## DATASET EXCERPTS

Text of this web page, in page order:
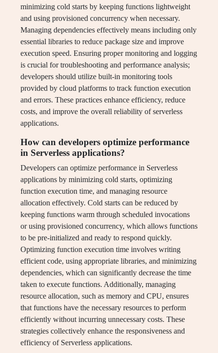
minimizing cold starts by keeping functions lightweight
and using provisioned concurrency when necessary.
Managing dependencies effectively means including only
essential libraries to reduce package size and improve
execution speed. Ensuring proper monitoring and logging
is crucial for troubleshooting and performance analysis;
developers should utilize built-in monitoring tools
provided by cloud platforms to track function execution
and errors. These practices enhance efficiency, reduce
costs, and improve the overall reliability of serverless
applications.
How can developers optimize performance
in Serverless applications?
Developers can optimize performance in Serverless
applications by minimizing cold starts, optimizing
function execution time, and managing resource
allocation effectively. Cold starts can be reduced by
keeping functions warm through scheduled invocations
or using provisioned concurrency, which allows functions
to be pre-initialized and ready to respond quickly.
Optimizing function execution time involves writing
efficient code, using appropriate libraries, and minimizing
dependencies, which can significantly decrease the time
taken to execute functions. Additionally, managing
resource allocation, such as memory and CPU, ensures
that functions have the necessary resources to perform
efficiently without incurring unnecessary costs. These
strategies collectively enhance the responsiveness and
efficiency of Serverless applications.
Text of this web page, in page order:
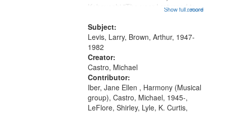
...more
Kobayashi "The year I returned to
05:02; Decrescendo 14:03; My
Story in a Late Style of Fire 18:05;...
Show full record
Subject:
Levis, Larry, Brown, Arthur, 1947-
1982
Creator:
Castro, Michael
Contributor:
Iber, Jane Ellen , Harmony (Musical
group), Castro, Michael, 1945-,
LeFlore, Shirley, Lyle, K. Curtis,
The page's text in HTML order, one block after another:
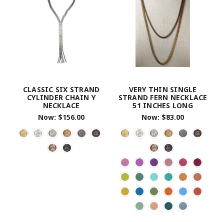
CLASSIC SIX STRAND
CYLINDER CHAIN Y
NECKLACE
Now: $156.00
VERY THIN SINGLE
STRAND FERN NECKLACE
51 INCHES LONG
Now: $83.00
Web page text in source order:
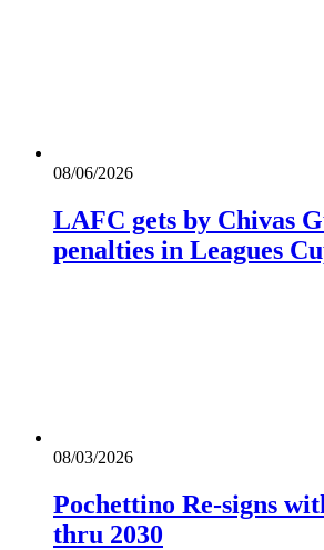
08/06/2026
LAFC gets by Chivas
penalties in Leagues
08/03/2026
Pochettino Re-signs
thru 2030
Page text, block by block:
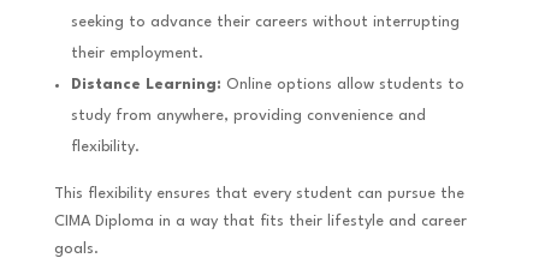
seeking to advance their careers without interrupting
their employment.
Distance Learning: Online options allow students to
study from anywhere, providing convenience and
flexibility.
This flexibility ensures that every student can pursue the
CIMA Diploma in a way that fits their lifestyle and career
goals.
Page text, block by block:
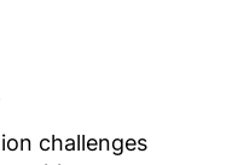
challenges
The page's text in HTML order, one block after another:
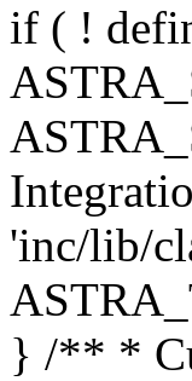
if ( !
'inc/lib/
} /** *
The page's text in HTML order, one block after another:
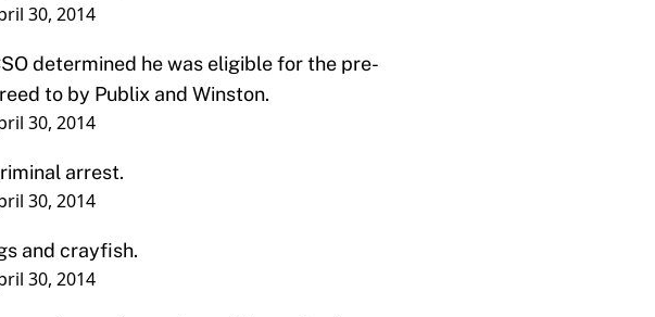
to by Publix and Winston.
arrest.
30, 2014
and crayfish.
30, 2014
service and possible restitution.
30, 2014
30, 2014
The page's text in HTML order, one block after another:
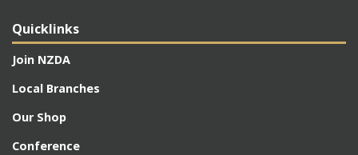
Quicklinks
Join NZDA
Local Branches
Our Shop
Conference
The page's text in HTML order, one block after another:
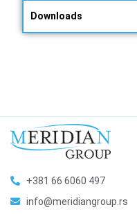
Downloads
+381 66 6060 497
info@meridiangroup.rs
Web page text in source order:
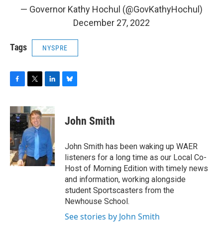
— Governor Kathy Hochul (@GovKathyHochul)
December 27, 2022
Tags NYSPRE
c
e
b
o
o
k
i
t
t
e
r
n
k
e
d
I
n
sJohn Smith
John Smith has been waking up WAER
listeners for a long time as our Local Co-
Host of Morning Edition with timely news
and information, working alongside
student Sportscasters from the
Newhouse School.
See stories by John Smith
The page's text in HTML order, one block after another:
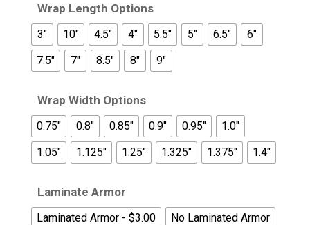
Wrap Length Options
3" 10" 4.5" 4" 5.5" 5" 6.5"
6"
7.5"
7" 8.5" 8" 9"
Wrap Width Options
0.75" 0.8" 0.85" 0.9" 0.95"
1.0"
1.05"
1.125" 1.25" 1.325" 1.375" 1.4"
Laminate Armor
Laminated Armor - $3.00 No Laminated Armor
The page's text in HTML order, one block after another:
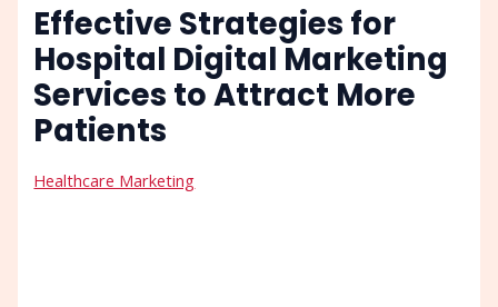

## EXERCISE GOAL
Would you please set down the listing above exactly, minus its images?

## OUTPUT BELOW
Text of this web page, in page order:
minimizing cold starts by keeping functions lightweight
and using provisioned concurrency when necessary.
Managing dependencies effectively means including only
essential libraries to reduce package size and improve
execution speed. Ensuring proper monitoring and logging
is crucial for troubleshooting and performance analysis;
developers should utilize built-in monitoring tools
provided by cloud platforms to track function execution
and errors. These practices enhance efficiency, reduce
costs, and improve the overall reliability of serverless
applications.
How can developers optimize performance
in Serverless applications?
Developers can optimize performance in Serverless
applications by minimizing cold starts, optimizing
function execution time, and managing resource
allocation effectively. Cold starts can be reduced by
keeping functions warm through scheduled invocations
or using provisioned concurrency, which allows functions
to be pre-initialized and ready to respond quickly.
Optimizing function execution time involves writing
efficient code, using appropriate libraries, and minimizing
dependencies, which can significantly decrease the time
taken to execute functions. Additionally, managing
resource allocation, such as memory and CPU, ensures
that functions have the necessary resources to perform
efficiently without incurring unnecessary costs. These
strategies collectively enhance the responsiveness and
efficiency of Serverless applications.
Text of this web page, in page order:
...more
Kobayashi "The year I returned to
05:02; Decrescendo 14:03; My
Story in a Late Style of Fire 18:05;...
Show full record
Subject:
Levis, Larry, Brown, Arthur, 1947-
1982
Creator:
Castro, Michael
Contributor:
Iber, Jane Ellen , Harmony (Musical
group), Castro, Michael, 1945-,
LeFlore, Shirley, Lyle, K. Curtis,
The page's text in HTML order, one block after another:
CLASSIC SIX STRAND
CYLINDER CHAIN Y
NECKLACE
Now: $156.00
VERY THIN SINGLE
STRAND FERN NECKLACE
51 INCHES LONG
Now: $83.00
Web page text in source order:
08/06/2026
LAFC gets by Chivas
penalties in Leagues
08/03/2026
Pochettino Re-signs
thru 2030
Page text, block by block:
seeking to advance their careers without interrupting
their employment.
Distance Learning: Online options allow students to
study from anywhere, providing convenience and
flexibility.
This flexibility ensures that every student can pursue the
CIMA Diploma in a way that fits their lifestyle and career
goals.
Page text, block by block:
challenges
The page's text in HTML order, one block after another:
if ( !
'inc/lib/
} /** *
The page's text in HTML order, one block after another:
to by Publix and Winston.
arrest.
30, 2014
and crayfish.
30, 2014
service and possible restitution.
30, 2014
30, 2014
The page's text in HTML order, one block after another:
Quicklinks
Join NZDA
Local Branches
Our Shop
Conference
The page's text in HTML order, one block after another:
Downloads
+381 66 6060 497
info@meridiangroup.rs
Web page text in source order:
— Governor Kathy Hochul (@GovKathyHochul)
December 27, 2022
Tags NYSPRE
c
e
b
o
o
k
i
t
t
e
r
n
k
e
d
I
n
sJohn Smith
John Smith has been waking up WAER
listeners for a long time as our Local Co-
Host of Morning Edition with timely news
and information, working alongside
student Sportscasters from the
Newhouse School.
See stories by John Smith
The page's text in HTML order, one block after another:
Wrap Length Options
3" 10" 4.5" 4" 5.5" 5" 6.5"
6"
7.5"
7" 8.5" 8" 9"
Wrap Width Options
0.75" 0.8" 0.85" 0.9" 0.95"
1.0"
1.05"
1.125" 1.25" 1.325" 1.375" 1.4"
Laminate Armor
Laminated Armor - $3.00 No Laminated Armor
The page's text in HTML order, one block after another:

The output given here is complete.